• _Required work_
Could the records below please be retyped exactly, with their pictures left out?
[Supplied material — start]
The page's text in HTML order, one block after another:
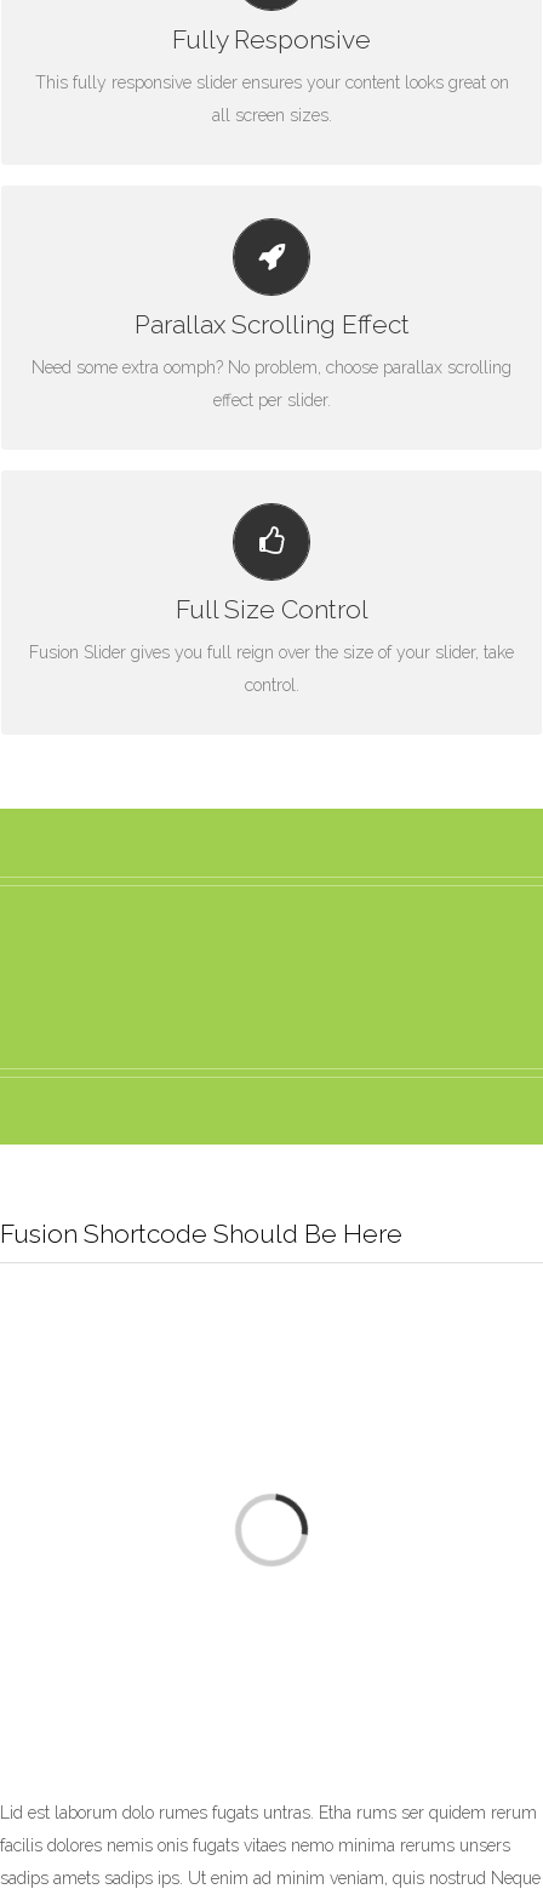
Fully Responsive
This fully responsive slider ensures your content looks great on
all screen sizes.
Parallax Scrolling Effect
Need some extra oomph? No problem, choose parallax scrolling
effect per slider.
LITTLE BIT OF EYE CANDY
Parallax scrolling effect gives your slider the POP it needs to
Full Size Control
Fusion Slider gives you full reign over the size of your slider, take
control.
YOUR CONTENT GOES HERE
From fixed width and height, to full width or full screen, Fusion
Fusion Shortcode Should Be Here
Loading...
Lid est laborum dolo rumes fugats untras. Etha rums ser quidem rerum
facilis dolores nemis onis fugats vitaes nemo minima rerums unsers
sadips amets sadips ips. Ut enim ad minim veniam, quis nostrud Neque
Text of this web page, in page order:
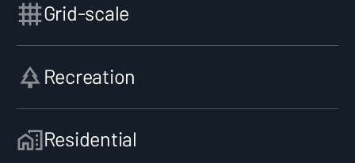
Grid-scale
Recreation
Residential
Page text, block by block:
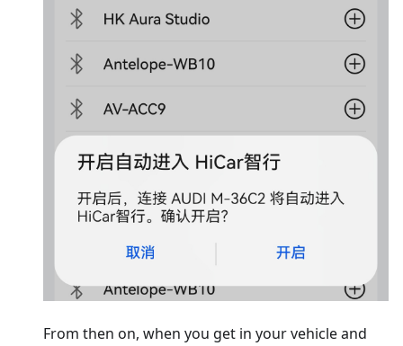
From then on, when you get in your vehicle and
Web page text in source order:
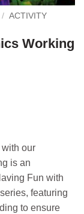
/ ACTIVITY
Working
our
is an
Fun with
featuring
to ensure
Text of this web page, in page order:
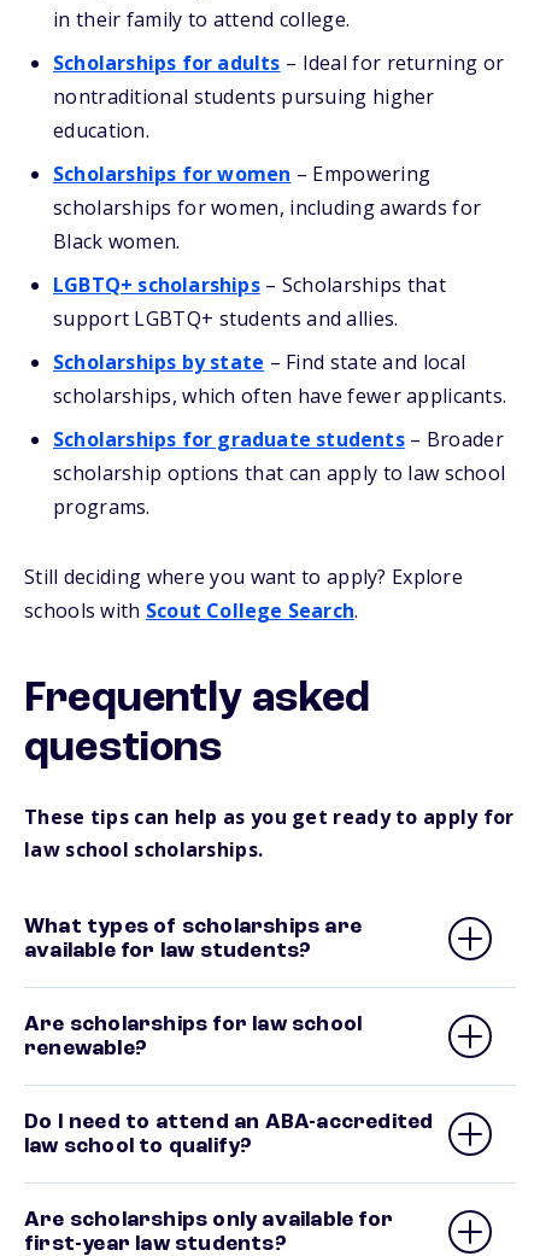
in their family to attend college.
Scholarships for adults – Ideal for returning or
nontraditional students pursuing higher
education.
Scholarships for women – Empowering
scholarships for women, including awards for
Black women.
LGBTQ+ scholarships– Scholarships that
support LGBTQ+ students and allies.
Scholarships by state – Find state and local
scholarships, which often have fewer applicants.
Scholarships for graduate students– Broader
scholarship options that can apply to law school
programs.
Still deciding where you want to apply? Explore
schools with Scout College Search.
Frequently asked
questions
These tips can help as you get ready to apply for
law school scholarships.
What types of scholarships are
available for law students?
Are scholarships for law school
renewable?
Do I need to attend an ABA-accredited
law school to qualify?
Are scholarships only available for
first-year law students?
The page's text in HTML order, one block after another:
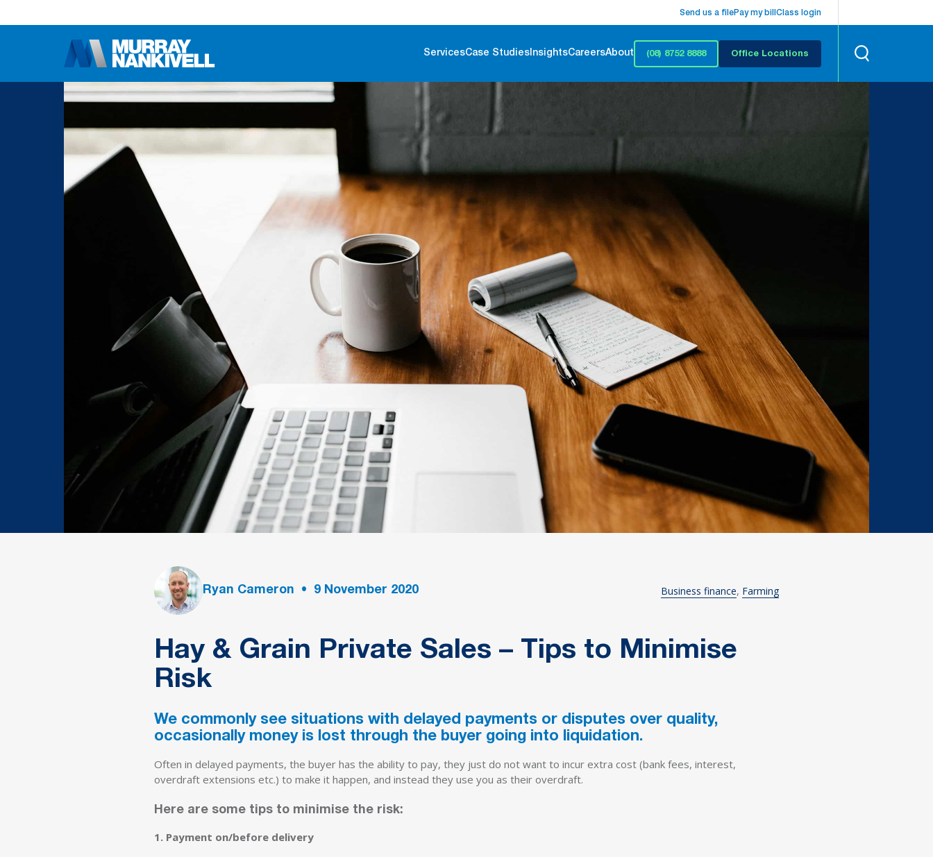
Send us a filePay my bill Class login
ServicesCase StudiesInsightsCareersAbout (08) 8752 8888 Office Locations
Ryan Cameron • 9 November 2020 Business finance Farming
Hay & Grain Private Sales – Tips to Minimise
Risk
We commonly see situations with delayed payments or disputes over quality,
occasionally money is lost through the buyer going into liquidation.
Often in delayed payments, the buyer has the ability to pay, they just do not want to incur extra cost (bank fees, interest,
overdraft extensions etc.) to make it happen, and instead they use you as their overdraft.
Here are some tips to minimise the risk:
1. Payment on/before delivery
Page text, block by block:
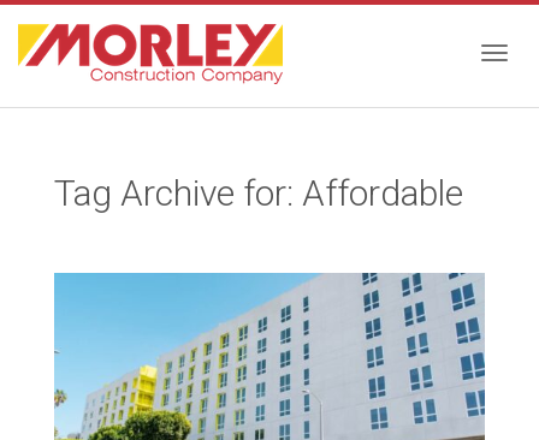
Tag Archive for: Affordable
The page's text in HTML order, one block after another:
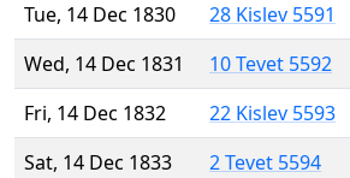
Tue, 14 Dec 1830
28 Kislev 5591
Wed, 14 Dec 1831
10 Tevet 5592
Fri, 14 Dec 1832
22 Kislev 5593
Sat, 14 Dec 1833
2 Tevet 5594
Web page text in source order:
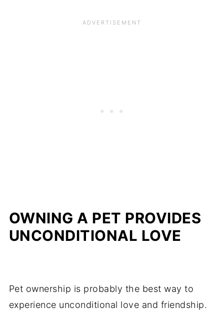
OWNING A PET PROVIDES
UNCONDITIONAL LOVE
Pet ownership is probably the best way to
experience unconditional love and friendship.
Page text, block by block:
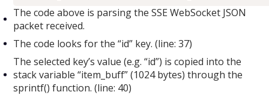
The code above is parsing the SSE WebSocket JSON
packet received.
The code looks for the “id” key. (line: 37)
The selected key’s value (e.g. “id”) is copied into the
stack variable “item_buff” (1024 bytes) through the
sprintf() function. (line: 40)
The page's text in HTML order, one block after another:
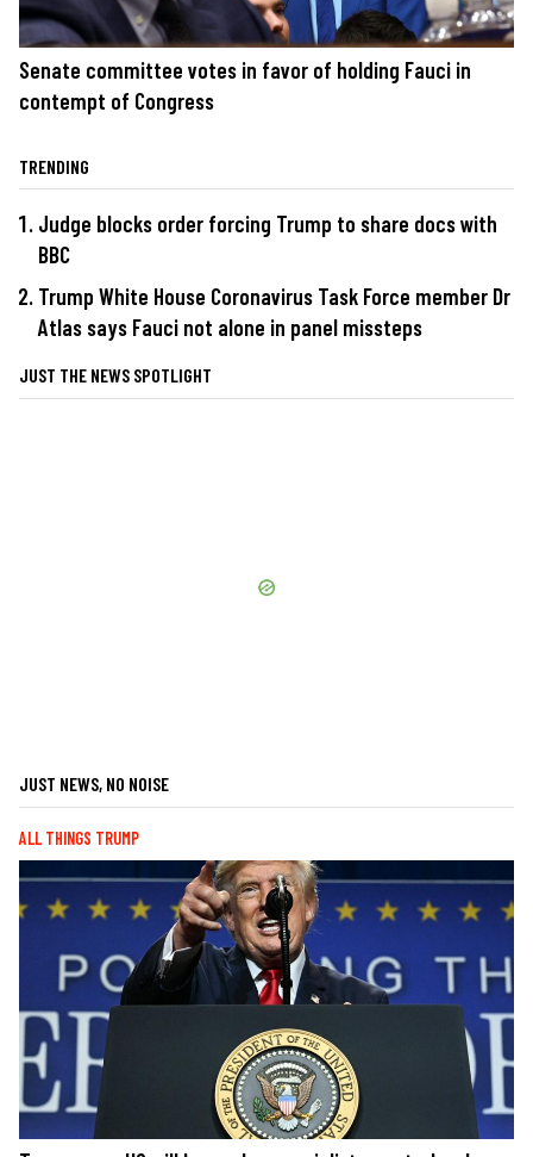
Senate committee votes in favor of holding Fauci in
contempt of Congress
TRENDING
Judge blocks order forcing Trump to share docs with
BBC
Trump White House Coronavirus Task Force member Dr
Atlas says Fauci not alone in panel missteps
JUST THE NEWS SPOTLIGHT
JUST NEWS, NO NOISE
ALL THINGS TRUMP
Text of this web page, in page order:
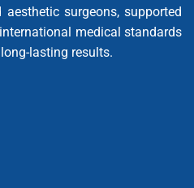
surgeons, supported
medical standards
lasting results.
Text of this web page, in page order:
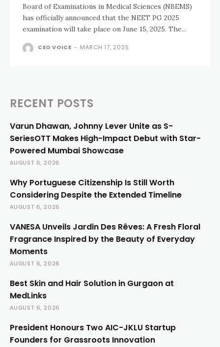
Board of Examinations in Medical Sciences (NBEMS)
has officially announced that the NEET PG 2025
examination will take place on June 15, 2025. The...
CEO VOICE - MARCH 17, 2025
RECENT POSTS
Varun Dhawan, Johnny Lever Unite as S-
SeriesOTT Makes High-Impact Debut with Star-
Powered Mumbai Showcase
AUGUST 6, 2026
Why Portuguese Citizenship Is Still Worth
Considering Despite the Extended Timeline
AUGUST 6, 2026
VANESA Unveils Jardin Des Rêves: A Fresh Floral
Fragrance Inspired by the Beauty of Everyday
Moments
AUGUST 6, 2026
Best Skin and Hair Solution in Gurgaon at
MedLinks
AUGUST 6, 2026
President Honours Two AIC-JKLU Startup
Founders for Grassroots Innovation
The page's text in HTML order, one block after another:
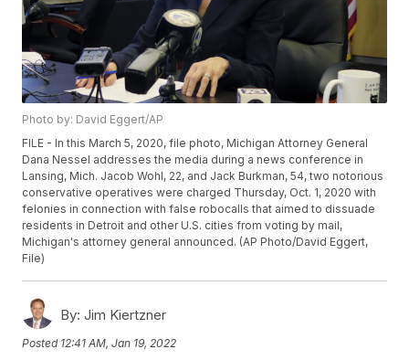
Photo by: David Eggert/AP
FILE - In this March 5, 2020, file photo, Michigan Attorney General
Dana Nessel addresses the media during a news conference in
Lansing, Mich. Jacob Wohl, 22, and Jack Burkman, 54, two notorious
conservative operatives were charged Thursday, Oct. 1, 2020 with
felonies in connection with false robocalls that aimed to dissuade
residents in Detroit and other U.S. cities from voting by mail,
Michigan's attorney general announced. (AP Photo/David Eggert,
File)
By: Jim Kiertzner
Posted 12:41 AM, Jan 19, 2022
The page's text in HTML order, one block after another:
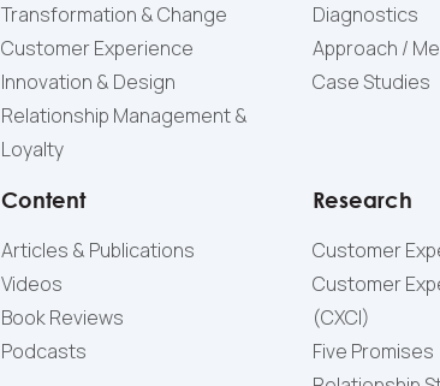
Transformation & Change
Customer Experience
Innovation & Design
Relationship Management &
Loyalty
Diagnostics
Approach /
Case Studies
Content
Articles & Publications
Videos
Book Reviews
Podcasts
Research
Customer
Customer
(СXCI)
Five Promises
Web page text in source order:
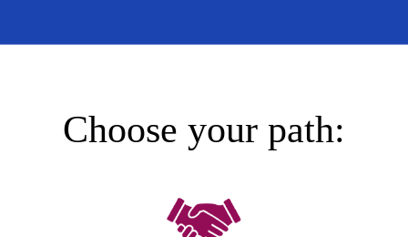
Choose your path:
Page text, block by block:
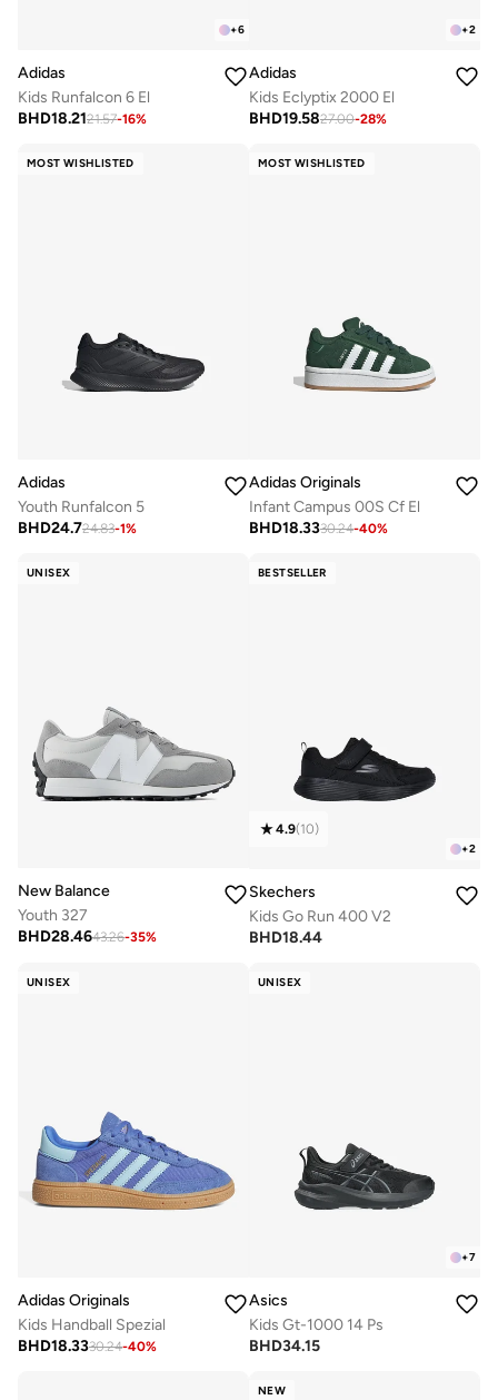
+6
Adidas
Kids Runfalcon 6 El
BHD18.2121.57-16%
+2
Adidas
Kids Eclyptix 2000 El
BHD19.5827.00-28%
MOST WISHLISTED
Adidas
Youth Runfalcon 5
BHD24.724.83-1%
MOST WISHLISTED
Adidas Originals
Infant Campus 00S Cf El
BHD18.3330.24-40%
UNISEX
New Balance
Youth 327
BHD28.4643.26-35%
BESTSELLER
+2
4.9(10)
Skechers
Kids Go Run 400 V2
BHD18.44
UNISEX
Adidas Originals
Kids Handball Spezial
BHD18.3330.24-40%
UNISEX
+7
Asics
Kids Gt-1000 14 Ps
BHD34.15
NEW
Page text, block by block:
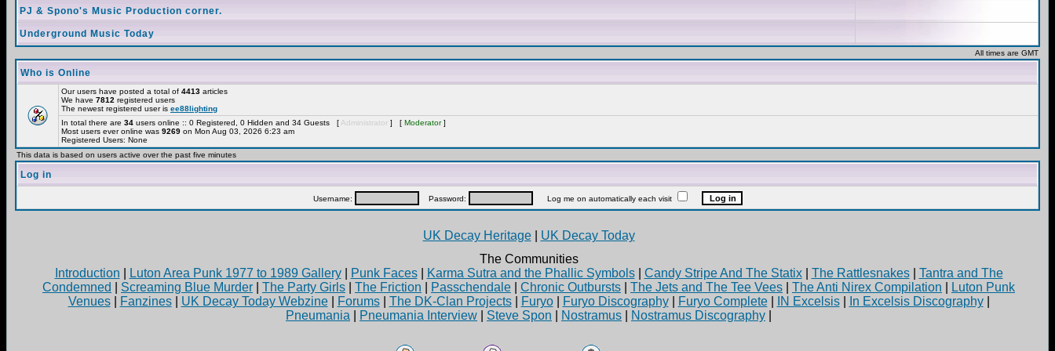
PJ & Spono's Music Production corner.
Underground Music Today
All times are GMT
Who is Online
Our users have posted a total of 4413 articles
We have 7812 registered users
The newest registered user is ee88lighting
In total there are 34 users online :: 0 Registered, 0 Hidden and 34 Guests [ Administrator ] [ Moderator]
Most users ever online was 9269 on Mon Aug 03, 2026 6:23 am
Registered Users: None
This data is based on users active over the past five minutes
Log in
Username: Password: Log me on automatically each visit
UK Decay Heritage| UK Decay Today
The Communities
Introduction
Luton Area Punk 1977 to 1989 Gallery| Punk Faces| Karma Sutra and the Phallic Symbols| Candy Stripe And The Statix| The Rattlesnakes| Tantra and The
Condemned
Screaming Blue Murder The Party Girls The Friction Passchendale Chronic Outbursts The Jets and The Tee Vees The Anti Nirex Compilation
Luton Punk
Venues| Fanzines| UK Decay Today Webzine| Forums| The DK-Clan Projects| Furyo| Furyo Discography| Furyo Complete| IN Excelsis| In Excelsis Discography|
Pneumania
Pneumania Interview Steve Spon Nostramus Nostramus Discography
[Supplied material — finish]
• _Exercise answer_
The page's text in HTML order, one block after another:
Fully Responsive
This fully responsive slider ensures your content looks great on
all screen sizes.
Parallax Scrolling Effect
Need some extra oomph? No problem, choose parallax scrolling
effect per slider.
LITTLE BIT OF EYE CANDY
Parallax scrolling effect gives your slider the POP it needs to
Full Size Control
Fusion Slider gives you full reign over the size of your slider, take
control.
YOUR CONTENT GOES HERE
From fixed width and height, to full width or full screen, Fusion
Fusion Shortcode Should Be Here
Loading...
Lid est laborum dolo rumes fugats untras. Etha rums ser quidem rerum
facilis dolores nemis onis fugats vitaes nemo minima rerums unsers
sadips amets sadips ips. Ut enim ad minim veniam, quis nostrud Neque
Text of this web page, in page order:
Grid-scale
Recreation
Residential
Page text, block by block:
From then on, when you get in your vehicle and
Web page text in source order:
/ ACTIVITY
Working
our
is an
Fun with
featuring
to ensure
Text of this web page, in page order:
in their family to attend college.
Scholarships for adults – Ideal for returning or
nontraditional students pursuing higher
education.
Scholarships for women – Empowering
scholarships for women, including awards for
Black women.
LGBTQ+ scholarships– Scholarships that
support LGBTQ+ students and allies.
Scholarships by state – Find state and local
scholarships, which often have fewer applicants.
Scholarships for graduate students– Broader
scholarship options that can apply to law school
programs.
Still deciding where you want to apply? Explore
schools with Scout College Search.
Frequently asked
questions
These tips can help as you get ready to apply for
law school scholarships.
What types of scholarships are
available for law students?
Are scholarships for law school
renewable?
Do I need to attend an ABA-accredited
law school to qualify?
Are scholarships only available for
first-year law students?
The page's text in HTML order, one block after another:
Send us a filePay my bill Class login
ServicesCase StudiesInsightsCareersAbout (08) 8752 8888 Office Locations
Ryan Cameron • 9 November 2020 Business finance Farming
Hay & Grain Private Sales – Tips to Minimise
Risk
We commonly see situations with delayed payments or disputes over quality,
occasionally money is lost through the buyer going into liquidation.
Often in delayed payments, the buyer has the ability to pay, they just do not want to incur extra cost (bank fees, interest,
overdraft extensions etc.) to make it happen, and instead they use you as their overdraft.
Here are some tips to minimise the risk:
1. Payment on/before delivery
Page text, block by block:
Tag Archive for: Affordable
The page's text in HTML order, one block after another:
Tue, 14 Dec 1830
28 Kislev 5591
Wed, 14 Dec 1831
10 Tevet 5592
Fri, 14 Dec 1832
22 Kislev 5593
Sat, 14 Dec 1833
2 Tevet 5594
Web page text in source order:
OWNING A PET PROVIDES
UNCONDITIONAL LOVE
Pet ownership is probably the best way to
experience unconditional love and friendship.
Page text, block by block:
The code above is parsing the SSE WebSocket JSON
packet received.
The code looks for the “id” key. (line: 37)
The selected key’s value (e.g. “id”) is copied into the
stack variable “item_buff” (1024 bytes) through the
sprintf() function. (line: 40)
The page's text in HTML order, one block after another:
Senate committee votes in favor of holding Fauci in
contempt of Congress
TRENDING
Judge blocks order forcing Trump to share docs with
BBC
Trump White House Coronavirus Task Force member Dr
Atlas says Fauci not alone in panel missteps
JUST THE NEWS SPOTLIGHT
JUST NEWS, NO NOISE
ALL THINGS TRUMP
Text of this web page, in page order:
surgeons, supported
medical standards
lasting results.
Text of this web page, in page order:
Board of Examinations in Medical Sciences (NBEMS)
has officially announced that the NEET PG 2025
examination will take place on June 15, 2025. The...
CEO VOICE - MARCH 17, 2025
RECENT POSTS
Varun Dhawan, Johnny Lever Unite as S-
SeriesOTT Makes High-Impact Debut with Star-
Powered Mumbai Showcase
AUGUST 6, 2026
Why Portuguese Citizenship Is Still Worth
Considering Despite the Extended Timeline
AUGUST 6, 2026
VANESA Unveils Jardin Des Rêves: A Fresh Floral
Fragrance Inspired by the Beauty of Everyday
Moments
AUGUST 6, 2026
Best Skin and Hair Solution in Gurgaon at
MedLinks
AUGUST 6, 2026
President Honours Two AIC-JKLU Startup
Founders for Grassroots Innovation
The page's text in HTML order, one block after another:
Photo by: David Eggert/AP
FILE - In this March 5, 2020, file photo, Michigan Attorney General
Dana Nessel addresses the media during a news conference in
Lansing, Mich. Jacob Wohl, 22, and Jack Burkman, 54, two notorious
conservative operatives were charged Thursday, Oct. 1, 2020 with
felonies in connection with false robocalls that aimed to dissuade
residents in Detroit and other U.S. cities from voting by mail,
Michigan's attorney general announced. (AP Photo/David Eggert,
File)
By: Jim Kiertzner
Posted 12:41 AM, Jan 19, 2022
The page's text in HTML order, one block after another:
Transformation & Change
Customer Experience
Innovation & Design
Relationship Management &
Loyalty
Diagnostics
Approach /
Case Studies
Content
Articles & Publications
Videos
Book Reviews
Podcasts
Research
Customer
Customer
(СXCI)
Five Promises
Web page text in source order:
Choose your path:
Page text, block by block:
+6
Adidas
Kids Runfalcon 6 El
BHD18.2121.57-16%
+2
Adidas
Kids Eclyptix 2000 El
BHD19.5827.00-28%
MOST WISHLISTED
Adidas
Youth Runfalcon 5
BHD24.724.83-1%
MOST WISHLISTED
Adidas Originals
Infant Campus 00S Cf El
BHD18.3330.24-40%
UNISEX
New Balance
Youth 327
BHD28.4643.26-35%
BESTSELLER
+2
4.9(10)
Skechers
Kids Go Run 400 V2
BHD18.44
UNISEX
Adidas Originals
Kids Handball Spezial
BHD18.3330.24-40%
UNISEX
+7
Asics
Kids Gt-1000 14 Ps
BHD34.15
NEW
Page text, block by block:
PJ & Spono's Music Production corner.
Underground Music Today
All times are GMT
Who is Online
Our users have posted a total of 4413 articles
We have 7812 registered users
The newest registered user is ee88lighting
In total there are 34 users online :: 0 Registered, 0 Hidden and 34 Guests [ Administrator ] [ Moderator]
Most users ever online was 9269 on Mon Aug 03, 2026 6:23 am
Registered Users: None
This data is based on users active over the past five minutes
Log in
Username: Password: Log me on automatically each visit
UK Decay Heritage| UK Decay Today
The Communities
Introduction
Luton Area Punk 1977 to 1989 Gallery| Punk Faces| Karma Sutra and the Phallic Symbols| Candy Stripe And The Statix| The Rattlesnakes| Tantra and The
Condemned
Screaming Blue Murder The Party Girls The Friction Passchendale Chronic Outbursts The Jets and The Tee Vees The Anti Nirex Compilation
Luton Punk
Venues| Fanzines| UK Decay Today Webzine| Forums| The DK-Clan Projects| Furyo| Furyo Discography| Furyo Complete| IN Excelsis| In Excelsis Discography|
Pneumania
Pneumania Interview Steve Spon Nostramus Nostramus Discography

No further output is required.